Yes they ask about households but most companies default to 22%. You can opt for a higher bracket but 22% is the default.
@@foundryfinancial No, that is not how payroll systems calculate tax withholdings (such as Workaday). Maybe if someone who doesn't use payroll SW and is doing everything by hand they used a fixed %. Employees tell payroll how may people you want to report, and the system automatically adjusts each paycheck tax withholding % based on the annualized amount of that check. It will vary depending on the amount of that specific check. That is why many people see large bonus checks taxed at a higher rate than regular paychecks.
Thank you so much for this video. Can you make a video that is even more simplified about tax loss harvesting. I know you tried to make this as simplified as possible but about three sentences in and Im confused. lol. Or if you have a video that does this, please direct me and I apologize for that.
Thanks for the tips! The flashes in this video are distracting. If you could eliminate those in future videos, that'd be helpful.
Noted! I’ll let the editors know.
If you’re planning to get married in 2025 to someone with significantly less income, move the official marriage event up to 2024.
I have a client doing this.
Is there a period in 2025 to convert 401 to Roth and apply to the 2024 tax year? (Similar to that which is allowed for HSA contributions.)
before tax day (just designate it as being for 2024) - but best to do it a bit earlier and not take any chances with something going wrong.
Terrible advice on the 22% v 24% bracket. If you are willing to pay 22% on a conversion, they should turbo charge their conversion for an incremental 2% if you can afford it. The next marginal rate is over 30%, which is a huge jump. Then it is more likely not worth converting. The earlier you convert has many benefits... esp the 5 yr rule, longer growth tax free, and avoid conversions in the future which may have IRMAA implications.
Interesting
It depends also on your pre-tax balance. With a high balance pre-tax I agree you should convert up to 24% since it gives a lot more conversion space. However, if you don’t need to convert that much, the 22% bracket might be enough space depending on your situation.

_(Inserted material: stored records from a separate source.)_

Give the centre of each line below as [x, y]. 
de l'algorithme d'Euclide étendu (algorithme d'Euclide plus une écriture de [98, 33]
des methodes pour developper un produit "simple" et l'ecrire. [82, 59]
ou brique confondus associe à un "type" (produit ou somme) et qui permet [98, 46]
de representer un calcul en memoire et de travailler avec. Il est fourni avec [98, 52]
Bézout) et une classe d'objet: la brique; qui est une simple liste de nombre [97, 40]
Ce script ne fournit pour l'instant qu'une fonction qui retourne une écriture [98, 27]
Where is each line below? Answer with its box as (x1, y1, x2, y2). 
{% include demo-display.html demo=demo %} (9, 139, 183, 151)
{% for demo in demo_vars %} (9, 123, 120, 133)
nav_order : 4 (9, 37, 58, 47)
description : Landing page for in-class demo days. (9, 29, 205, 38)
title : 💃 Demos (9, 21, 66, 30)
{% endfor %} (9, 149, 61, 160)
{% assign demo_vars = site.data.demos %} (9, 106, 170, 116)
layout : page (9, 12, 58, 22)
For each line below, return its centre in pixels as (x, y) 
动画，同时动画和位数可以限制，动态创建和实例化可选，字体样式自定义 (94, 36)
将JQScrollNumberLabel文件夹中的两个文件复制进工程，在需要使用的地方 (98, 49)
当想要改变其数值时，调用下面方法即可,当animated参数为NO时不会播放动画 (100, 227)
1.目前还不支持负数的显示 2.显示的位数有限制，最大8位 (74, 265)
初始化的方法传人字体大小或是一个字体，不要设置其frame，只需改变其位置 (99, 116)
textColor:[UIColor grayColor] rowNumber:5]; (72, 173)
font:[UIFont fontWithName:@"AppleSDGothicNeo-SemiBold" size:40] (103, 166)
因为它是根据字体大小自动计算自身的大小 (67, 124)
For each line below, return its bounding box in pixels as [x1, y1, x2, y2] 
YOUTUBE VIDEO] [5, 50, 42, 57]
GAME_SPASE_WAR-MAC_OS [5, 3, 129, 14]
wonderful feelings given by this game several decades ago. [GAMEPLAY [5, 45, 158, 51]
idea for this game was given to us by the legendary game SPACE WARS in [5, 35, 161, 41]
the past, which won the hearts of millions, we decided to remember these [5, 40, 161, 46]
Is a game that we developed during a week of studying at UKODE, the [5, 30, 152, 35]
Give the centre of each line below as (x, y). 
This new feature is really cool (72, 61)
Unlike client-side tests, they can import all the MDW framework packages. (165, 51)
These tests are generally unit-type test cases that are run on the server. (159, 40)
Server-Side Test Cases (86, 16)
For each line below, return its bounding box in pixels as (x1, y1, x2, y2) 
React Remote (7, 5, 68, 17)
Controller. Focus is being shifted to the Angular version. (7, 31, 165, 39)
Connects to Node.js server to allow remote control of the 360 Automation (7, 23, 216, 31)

You don’t need to convert your entire balance as in the future you may be able to deduct your pre-tax withdrawals through either the standard deduction or itemizing high medical expenses and pay zero taxes on those RMDs if they are low enough.

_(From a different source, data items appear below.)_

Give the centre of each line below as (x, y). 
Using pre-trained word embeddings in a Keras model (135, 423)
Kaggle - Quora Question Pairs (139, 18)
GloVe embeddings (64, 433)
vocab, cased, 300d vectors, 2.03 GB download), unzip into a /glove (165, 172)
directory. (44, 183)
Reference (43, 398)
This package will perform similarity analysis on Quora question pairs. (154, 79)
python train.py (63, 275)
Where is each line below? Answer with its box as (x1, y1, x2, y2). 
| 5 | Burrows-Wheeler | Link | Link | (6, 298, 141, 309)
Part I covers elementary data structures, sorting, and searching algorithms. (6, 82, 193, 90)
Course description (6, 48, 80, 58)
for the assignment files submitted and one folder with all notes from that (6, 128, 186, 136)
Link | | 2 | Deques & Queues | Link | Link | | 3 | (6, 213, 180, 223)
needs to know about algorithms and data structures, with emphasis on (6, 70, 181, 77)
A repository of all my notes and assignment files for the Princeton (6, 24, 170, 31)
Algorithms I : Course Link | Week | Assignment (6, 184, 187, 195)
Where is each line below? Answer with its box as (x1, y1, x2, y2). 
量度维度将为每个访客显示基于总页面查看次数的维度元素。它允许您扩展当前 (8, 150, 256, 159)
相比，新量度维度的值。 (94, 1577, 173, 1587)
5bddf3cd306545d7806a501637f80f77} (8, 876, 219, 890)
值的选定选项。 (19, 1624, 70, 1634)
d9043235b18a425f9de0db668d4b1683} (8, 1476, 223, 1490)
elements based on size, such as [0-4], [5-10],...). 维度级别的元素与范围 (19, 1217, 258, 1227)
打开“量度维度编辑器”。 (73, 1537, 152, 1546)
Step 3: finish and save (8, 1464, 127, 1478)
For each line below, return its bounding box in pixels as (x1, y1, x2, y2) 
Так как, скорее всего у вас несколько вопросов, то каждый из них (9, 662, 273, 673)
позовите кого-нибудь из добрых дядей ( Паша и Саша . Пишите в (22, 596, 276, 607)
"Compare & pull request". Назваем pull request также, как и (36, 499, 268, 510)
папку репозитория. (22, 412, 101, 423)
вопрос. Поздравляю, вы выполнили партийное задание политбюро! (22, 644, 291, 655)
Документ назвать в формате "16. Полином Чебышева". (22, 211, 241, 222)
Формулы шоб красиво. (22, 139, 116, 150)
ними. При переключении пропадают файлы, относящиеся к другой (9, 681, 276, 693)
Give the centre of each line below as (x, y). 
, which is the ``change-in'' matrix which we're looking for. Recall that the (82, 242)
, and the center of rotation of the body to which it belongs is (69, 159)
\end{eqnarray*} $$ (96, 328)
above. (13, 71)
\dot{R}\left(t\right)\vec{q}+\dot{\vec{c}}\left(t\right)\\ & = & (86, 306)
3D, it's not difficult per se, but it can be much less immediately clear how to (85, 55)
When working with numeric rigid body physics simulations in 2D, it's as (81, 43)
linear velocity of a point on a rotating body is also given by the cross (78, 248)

Terrible is probably a stretch. It’s on the line, but when trying to give a generic framework - I feel 22% is slightly safer. Clearly 24% could make sense for some people, but I often see diminishing returns at 24% (partially because it starts triggering IRMMA).
@@foundryfinancial I would say that each case is different, and the most accurate statement you said is that you are just some guy on the internet, and they should consult a real tax expert.

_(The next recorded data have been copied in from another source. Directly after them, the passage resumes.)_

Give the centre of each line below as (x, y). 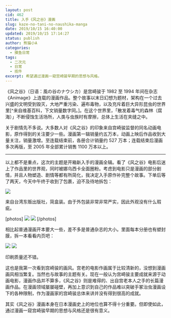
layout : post (19, 10)
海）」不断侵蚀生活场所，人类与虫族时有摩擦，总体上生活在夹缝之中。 (78, 117)
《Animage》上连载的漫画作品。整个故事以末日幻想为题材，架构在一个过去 (84, 98)
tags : (11, 57)
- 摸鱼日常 (20, 52)
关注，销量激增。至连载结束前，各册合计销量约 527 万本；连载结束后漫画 (86, 140)
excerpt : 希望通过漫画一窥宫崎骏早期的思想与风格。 (53, 76)
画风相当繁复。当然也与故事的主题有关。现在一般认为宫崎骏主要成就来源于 (83, 274)
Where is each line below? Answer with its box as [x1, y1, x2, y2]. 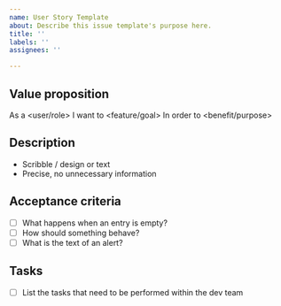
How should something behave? [21, 227, 140, 238]
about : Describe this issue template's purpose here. [9, 21, 213, 30]
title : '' [9, 29, 46, 38]
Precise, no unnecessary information [21, 168, 157, 179]
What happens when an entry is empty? [21, 218, 168, 228]
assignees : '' [9, 46, 62, 55]
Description [9, 135, 75, 150]
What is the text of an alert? [21, 237, 123, 248]
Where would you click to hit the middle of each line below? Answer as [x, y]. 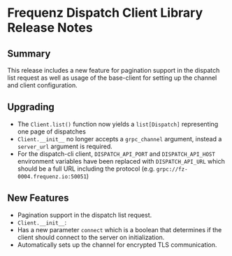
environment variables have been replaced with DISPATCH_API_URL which [121, 161]
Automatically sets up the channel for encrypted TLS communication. [117, 244]
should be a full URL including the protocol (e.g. [86, 169]
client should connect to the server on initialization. [91, 237]
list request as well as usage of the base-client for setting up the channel [112, 78]
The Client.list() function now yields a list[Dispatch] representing [118, 124]
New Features [38, 198]
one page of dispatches [51, 131]
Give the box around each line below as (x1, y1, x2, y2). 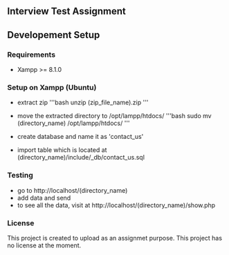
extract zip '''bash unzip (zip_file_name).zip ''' (17, 98, 149, 106)
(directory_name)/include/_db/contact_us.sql (17, 153, 145, 162)
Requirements (7, 50, 56, 59)
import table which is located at (17, 146, 107, 154)
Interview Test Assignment (7, 6, 126, 17)
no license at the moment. (7, 241, 82, 249)
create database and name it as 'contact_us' (17, 133, 144, 141)
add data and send (17, 193, 71, 202)
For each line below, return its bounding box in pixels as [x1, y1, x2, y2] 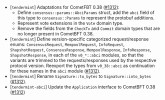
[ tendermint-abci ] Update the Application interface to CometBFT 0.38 [9, 84, 155, 89]
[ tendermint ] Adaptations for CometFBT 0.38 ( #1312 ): [9, 4, 120, 10]
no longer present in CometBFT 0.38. [17, 31, 94, 36]
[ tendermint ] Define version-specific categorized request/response [9, 36, 149, 42]
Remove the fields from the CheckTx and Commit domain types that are [17, 25, 160, 31]
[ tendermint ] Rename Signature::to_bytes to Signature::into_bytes [9, 73, 151, 79]
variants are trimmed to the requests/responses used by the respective [9, 57, 156, 63]
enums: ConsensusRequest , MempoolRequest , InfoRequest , [9, 41, 125, 47]

I thought you were tax professional
I’m not your tax professional…
@@foundryfinancial A very important distraction since you are providing general information, not advice specific to any individual person.
I thought they recently changed it so standard deduction people COULD deduct charitable donations. Oh, and Dunder Mifflin would probably not have a HSA available and Pam was only unemployed when the kid was born, so they should get a child tax credit too.
I thought my tax return from 2022 and had Charitable contributions
Unfortunately, no. You could deduct $300 as a special COVID provision.
Temporarily permitted $300 on 2020 and 2021 returns, but no longer.
“For tax years 2020 and 2021, the IRS temporarily allowed tax filers to claim up to $300 in charitable donations as a deduction without itemizing. That's no longer available.”